WHAT IS BEING ASKED:
This task calls for copying every line in the data below that contains the word "nauty".

EXCERPTED RECORDS:
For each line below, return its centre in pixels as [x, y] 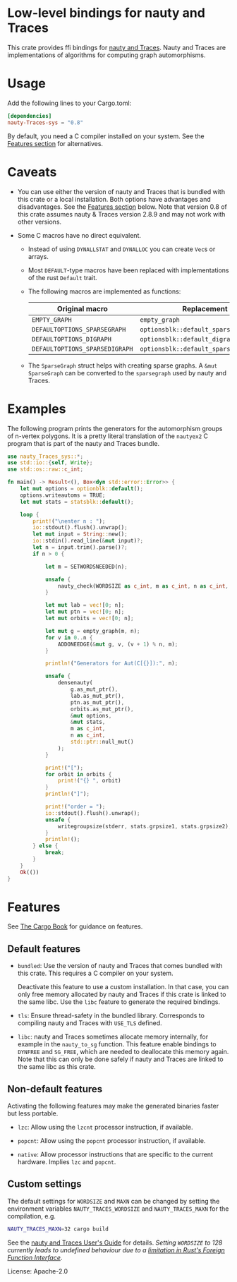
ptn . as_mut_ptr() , [97, 702]
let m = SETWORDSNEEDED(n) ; [86, 567]
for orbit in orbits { [78, 774]
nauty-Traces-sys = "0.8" [45, 122]
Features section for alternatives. [55, 143]
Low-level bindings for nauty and [107, 13]
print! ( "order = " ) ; [75, 806]
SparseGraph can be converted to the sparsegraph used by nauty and [127, 373]

OUTPUT BELOW:
nauty-Traces-sys = "0.8" [45, 122]
Low-level bindings for nauty and [107, 13]
SparseGraph can be converted to the sparsegraph used by nauty and [127, 373]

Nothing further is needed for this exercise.